Here is the same histogram for a distro kernel (Fedora) config based build, with
all =m modules changed to =y and thus built into the vmlinux for easier analysis:

# nr of =y .config options: 4871
# nr of functions: 190477
# nr of instructions: 10329411
# nr of register uses: 16907185

register | # of uses | avg uses per fn
--------------------------------------
%r11 | 64135 | 0.3
%r10 | 113366 | 0.6
%r9 | 196269 | 1.0
%r8 | 314812 | 1.7
%r15 | 404789 | 2.1
%r14 | 461266 | 2.4
%r13 | 569654 | 3.0
%r12 | 763973 | 4.0
%rcx | 920477 | 4.8
%rbp | 1161700 | 6.1
%rsi | 1257150 | 6.6
%rdi | 1625617 | 8.5
%rdx | 1667365 | 8.8
%rbx | 1739660 | 9.1
%rax | 3826187 | 20.1

Finally here's the histogram of a 'defconfig' build - which should be
representative of 'device specific kernel builds':

# nr of =y .config options: 1255
# nr of functions: 45490
# nr of instructions: 1963956
# nr of register uses: 3183680

register | # of uses | avg uses per fn
--------------------------------------
%r11 | 11608 | 0.3
%r10 | 23398 | 0.5
%r9 | 37431 | 0.8
%r8 | 56140 | 1.2
%r15 | 77468 | 1.7
%r14 | 89285 | 2.0
%r13 | 111665 | 2.5
%r12 | 151977 | 3.3
%rcx | 166425 | 3.7
%rsi | 226536 | 5.0
%rbp | 238286 | 5.2
%rdi | 306709 | 6.7
%rdx | 313569 | 6.9
%rbx | 349496 | 7.7
%rax | 728036 | 16.0

(Note the various caveats listed further below.)

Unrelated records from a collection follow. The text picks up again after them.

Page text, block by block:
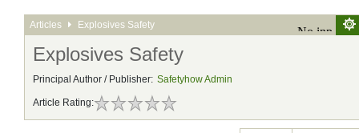
Articles Explosives Safety
Explosives Safety
Principal Author / Publisher: Safetyhow Admin
Article Rating:
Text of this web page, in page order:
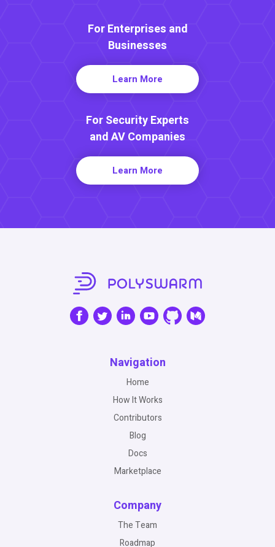
For Enterprises and
Businesses
Learn More
For Security Experts
and AV Companies
Learn More
Navigation
Home
How It Works
Contributors
Blog
Docs
Marketplace
Company
The Team
Roadmap
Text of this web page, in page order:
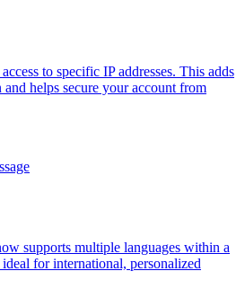
to specific IP addresses. This adds
helps secure your account from
supports multiple languages within a
for international, personalized
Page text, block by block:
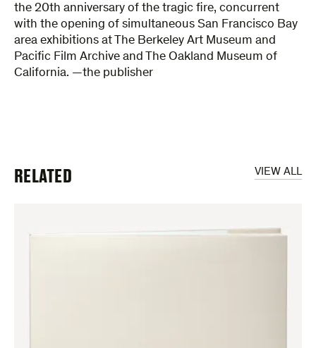
the 20th anniversary of the tragic fire, concurrent
with the opening of simultaneous San Francisco Bay
area exhibitions at The Berkeley Art Museum and
Pacific Film Archive and The Oakland Museum of
California. —the publisher
VIEW ALL
RELATED
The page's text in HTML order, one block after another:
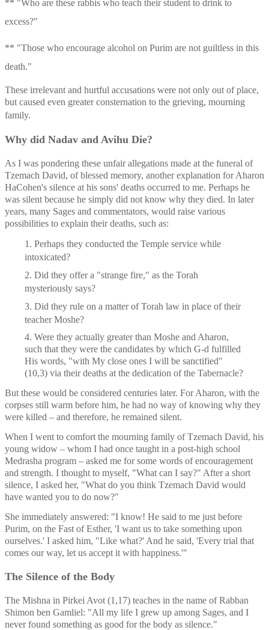
** "Who are these rabbis who teach their student to drink to
excess?"
** "Those who encourage alcohol on Purim are not guiltless in this
death."
These irrelevant and hurtful accusations were not only out of place,
but caused even greater consternation to the grieving, mourning
family.
Why did Nadav and Avihu Die?
As I was pondering these unfair allegations made at the funeral of
Tzemach David, of blessed memory, another explanation for Aharon
HaCohen's silence at his sons' deaths occurred to me. Perhaps he
was silent because he simply did not know why they died. In later
years, many Sages and commentators, would raise various
possibilities to explain their deaths, such as:
1. Perhaps they conducted the Temple service while
intoxicated?
2. Did they offer a "strange fire," as the Torah
mysteriously says?
3. Did they rule on a matter of Torah law in place of their
teacher Moshe?
4. Were they actually greater than Moshe and Aharon,
such that they were the candidates by which G-d fulfilled
His words, "with My close ones I will be sanctified"
(10,3) via their deaths at the dedication of the Tabernacle?
But these would be considered centuries later. For Aharon, with the
corpses still warm before him, he had no way of knowing why they
were killed – and therefore, he remained silent.
When I went to comfort the mourning family of Tzemach David, his
young widow – whom I had once taught in a post-high school
Medrasha program – asked me for some words of encouragement
and strength. I thought to myself, "What can I say?" After a short
silence, I asked her, "What do you think Tzemach David would
have wanted you to do now?"
She immediately answered: "I know! He said to me just before
Purim, on the Fast of Esther, 'I want us to take something upon
ourselves.' I asked him, "Like what?' And he said, 'Every trial that
comes our way, let us accept it with happiness.'"
The Silence of the Body
The Mishna in Pirkei Avot (1,17) teaches in the name of Rabban
Shimon ben Gamliel: "All my life I grew up among Sages, and I
never found something as good for the body as silence."
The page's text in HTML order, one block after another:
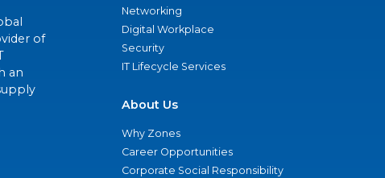
of
an
Networking
Digital Workplace
Security
IT Lifecycle Services
About Us
Why Zones
Career Opportunities
Corporate Social Responsibility
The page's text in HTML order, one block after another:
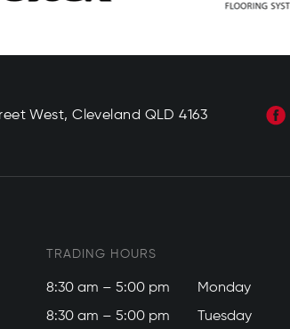
West, Cleveland QLD 4163
TRADING HOURS
8:30 am – 5:00 pm
8:30 am – 5:00 pm
Monday
Tuesday
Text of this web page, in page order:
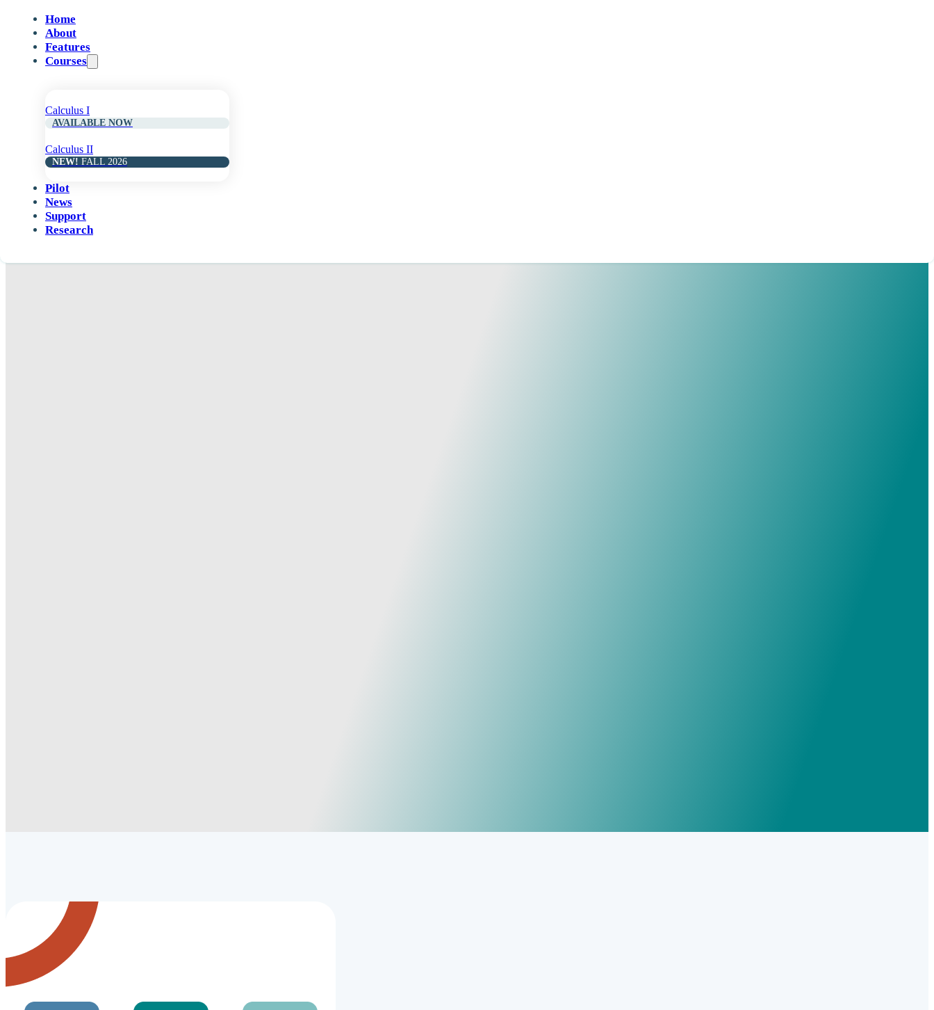
Home
About
Features
Courses
Calculus I
AVAILABLE NOW
Calculus II
NEW! FALL 2026
Pilot
News
Support
Research
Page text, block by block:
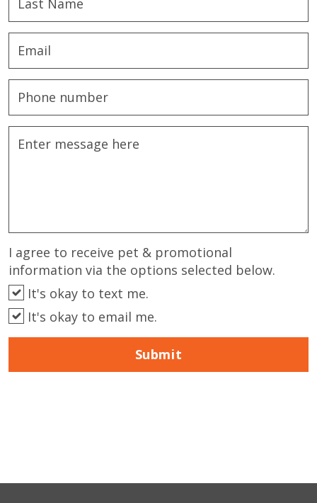
I agree to receive pet & promotional
information via the options selected below.
It's okay to text me.
It's okay to email me.
Submit
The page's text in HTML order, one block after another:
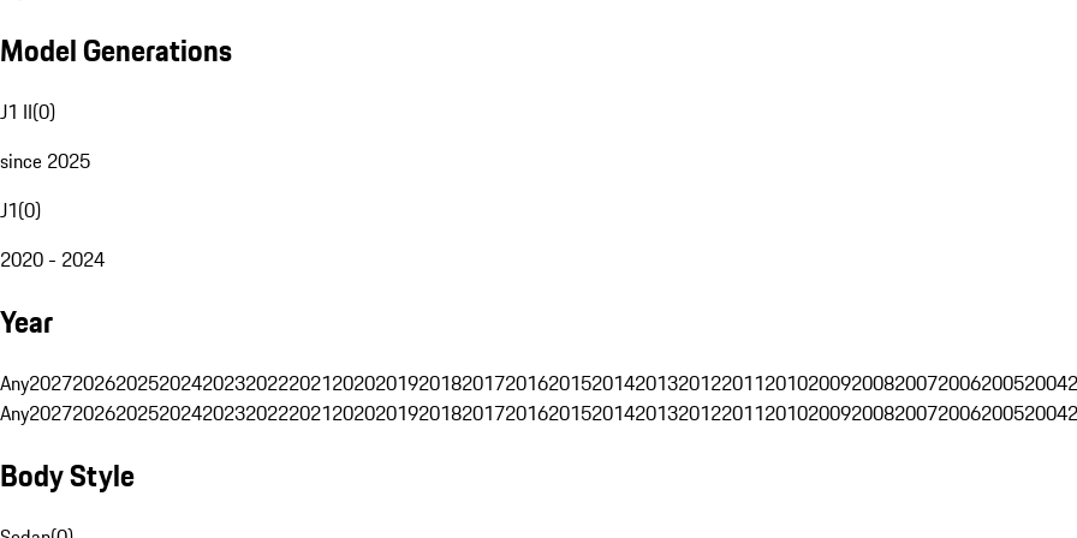
Model Generations
J1 II(0)
since 2025
J1(0)
2020 - 2024
Year
Any202720262025202420232022202120202019201820172016201520142013201220112010200920082007200620052004
Any202720262025202420232022202120202019201820172016201520142013201220112010200920082007200620052004
Body Style
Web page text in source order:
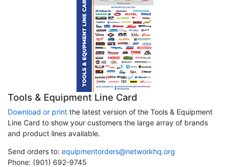
Tools & Equipment Line Card
Download or print the latest version of the Tools & Equipment
Line Card to show your customers the large array of brands
and product lines available.
Send orders to: equipmentorders@networkhq.org
Phone: (901) 692-9745
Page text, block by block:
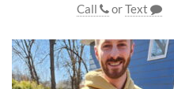
Call
orText
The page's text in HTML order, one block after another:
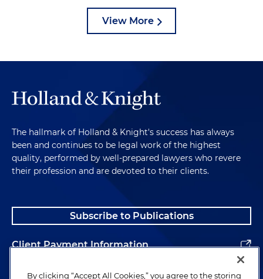
View More
The hallmark of Holland & Knight's success has always
been and continues to be legal work of the highest
quality, performed by well-prepared lawyers who revere
their profession and are devoted to their clients.
Subscribe to Publications
Client Payment Information
Alumni
By clicking “Accept All Cookies,” you agree to the storing

These three builds I believe provide representative members of a wide spectrum of
kernel options used in practice: from everything-enabled, through distro-enabled
to device-specific minimal kernels.

There's a consistent pattern in these histograms: the least used registers are
R11, R10, R9 and R8. Registers R12-R15 are used almost as frequently as some of
the GP registers (!).

In practice R11-R10 is probably the most vulnerable ones to attack: their use is
at least 1-2 orders of magnitude less common than that of the more common general
purpose registers.

So I submit that we should probably extend the register clearing/sanitization to
R10 and R11 as well, because while they are technically caller-saved and freely
clobberable, in practice they don't get clobbered all that often and there might
be various code paths into complex system calls where these R10/R11 values survive
just fine and can be used in Spectre gadgets.

Thanks,

Ingo

P.S.:

List of caveats/notes:

Note #1:
I collapsed all 32-bit register users which zero-extend by default.
I did not collapse 8 and 16 bit uses as they don't automatically clobber the
higher bits. )

Note #2:
This histogram does not make a distinction between read and write uses of
registers.

Note #3:
I did not include implicit register clobbering, only those registers that are
explicitly listed in the disassembly. In the overwhelming majority of cases the
affected registers are listed though, so the real numbers should be very close
though.

Note #4:
The 'avg uses per fn' number is over-estimates the real uses per function,
because I counted total number of uses, not rounded down to a per function
register usage heat-map. I believe this does not change the _ordering_ of the
register usage histograms, so it's a valid simplification.